Background: The increasing epidemiological trend of pediatric urolithiasis over the past three decades has brought it to the forefront of public health attention. An analysis of the disease burden in Brazil, Russia, India, China, and South Africa (BRICS) countries, which share common characteristics such as large population base and limited public health resources, will provide an important reference for global public health policy development. Therefore, this study aimed to investigate the trend of the prevalence of pediatric urolithiasis in BRICS countries during 1990-2021, which in turn will provide more valuable information for them and the world in the prevention and treatment of pediatric urolithiasis.
Methods: In this study, data were obtained from the Global Burden of Disease (GBD) database. The data were then statistically analyzed using the Joinpoint regression model, AutoRegressive Integrated Moving Average (ARIMA) prediction model, and subgroup analysis to assess trends in the prevalence of pediatric urolithiasis.
Result: Globally, the prevalence has been increasing every year, with the greatest increase in the 10-14 age group. Encouragingly, the Age-Standardized Prevalence Rate (ASPR) has shown a decreasing trend. The disease burden of pediatric urolithiasis is higher in India and Russia, with the prevalence in India and ASPR in Russia being the highest in the BRICS countries. In South Africa, there is a clear deficit in prevention and treatment in the 0-4 year age group. Additionally, although the burden of pediatric urolithiasis in Brazil is not currently severe, the trend is the fastest deteriorating among the BRICS countries.

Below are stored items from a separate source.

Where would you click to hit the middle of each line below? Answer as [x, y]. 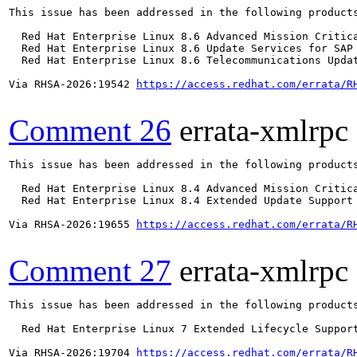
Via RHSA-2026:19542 [73, 84]
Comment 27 [90, 270]
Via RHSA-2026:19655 [73, 224]
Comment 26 [90, 130]

Finally, China has made significant progress in the prevention and control of pediatric urolithiasis over the past 30 years and is expected to continue this positive trend over the next 15 years.
Conclusion: This in-depth analysis based on GBD 2021 provides a fresh perspective on the evolving burden of pediatric urolithiasis in BRICS countries over the last three decades. Our research provides valuable insights for policy makers and health care providers through in-depth analysis and scientific evaluation of the prevalence of pediatric urolithiasis using different statistical models. In addition, BRICS countries should develop targeted prevention strategies for at-risk populations and ensure the availability of effective treatments that are tailored to their national contexts while also reflecting global health trends and evidence.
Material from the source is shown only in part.